# Peat's Long-term pH Buffering Qualities



## Trail_Mix (Nov 12, 2011)

Hey, so I know a lot you guys mix sphagnum peat moss, or peat granules and things like that into your soil for emersed plants. I do too, the idea being to lower the pH a little for Crypts and whatnot. However, I was wondering, if you change the water in your emersed set-up say... once a week or so, each time, the peat should have less and less buffering capabilities right? So eventually, aren't you going to have to add something to keep the soil/water at the same pH? And if this is the case, then why use peat in the first place? Maybe I'm wrong about this, I dunno.
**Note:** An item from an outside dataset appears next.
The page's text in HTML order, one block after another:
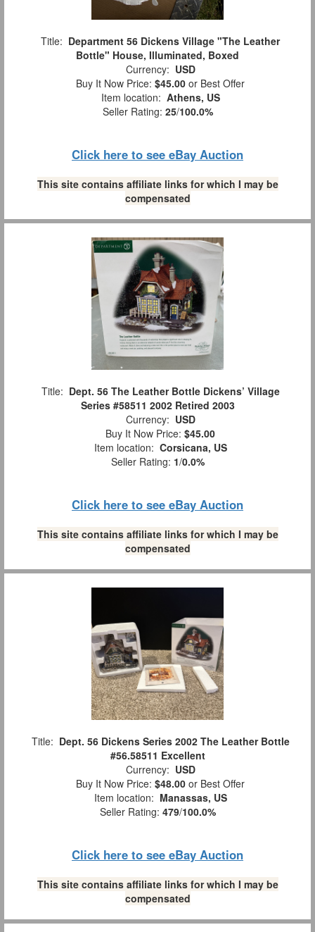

Just for the record, I don't have a lot of used aquasoil, so while I know that while it is often used and preferred even, it's just not a viable option for me, and I'm looking for a cheaper alternative. Plus I like to mix my own soils, and the pH issue is especially critical for my blackwater Crypts.

It's currently hard for me to test the water in my emersed set-ups, since it tends not to be completely clear, so I can't really use the standard API test kits, and everyone tells me that the pH strips are inaccurate and can be off by as much as 1 unit which unnerves me because pH is measured on a logarithmic scale... I'm basically concerned about massive Crypt-melt and wondering what the best way to constantly maintain a steady pH is. Thoughts?


----------